#### [Exercise requirements]
The data below is to be repeated in full, exactly as shown.

Recorded data:
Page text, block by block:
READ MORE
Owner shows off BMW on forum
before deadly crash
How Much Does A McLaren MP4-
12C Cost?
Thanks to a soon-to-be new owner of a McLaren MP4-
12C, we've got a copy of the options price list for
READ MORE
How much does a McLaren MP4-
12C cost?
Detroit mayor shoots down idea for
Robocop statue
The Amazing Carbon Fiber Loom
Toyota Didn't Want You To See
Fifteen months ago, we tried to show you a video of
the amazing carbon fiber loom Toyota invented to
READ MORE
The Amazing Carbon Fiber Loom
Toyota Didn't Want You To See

#### [Answer space]
Page text, block by block:
READ MORE
Owner shows off BMW on forum
before deadly crash
How Much Does A McLaren MP4-
12C Cost?
Thanks to a soon-to-be new owner of a McLaren MP4-
12C, we've got a copy of the options price list for
READ MORE
How much does a McLaren MP4-
12C cost?
Detroit mayor shoots down idea for
Robocop statue
The Amazing Carbon Fiber Loom
Toyota Didn't Want You To See
Fifteen months ago, we tried to show you a video of
the amazing carbon fiber loom Toyota invented to
READ MORE
The Amazing Carbon Fiber Loom
Toyota Didn't Want You To See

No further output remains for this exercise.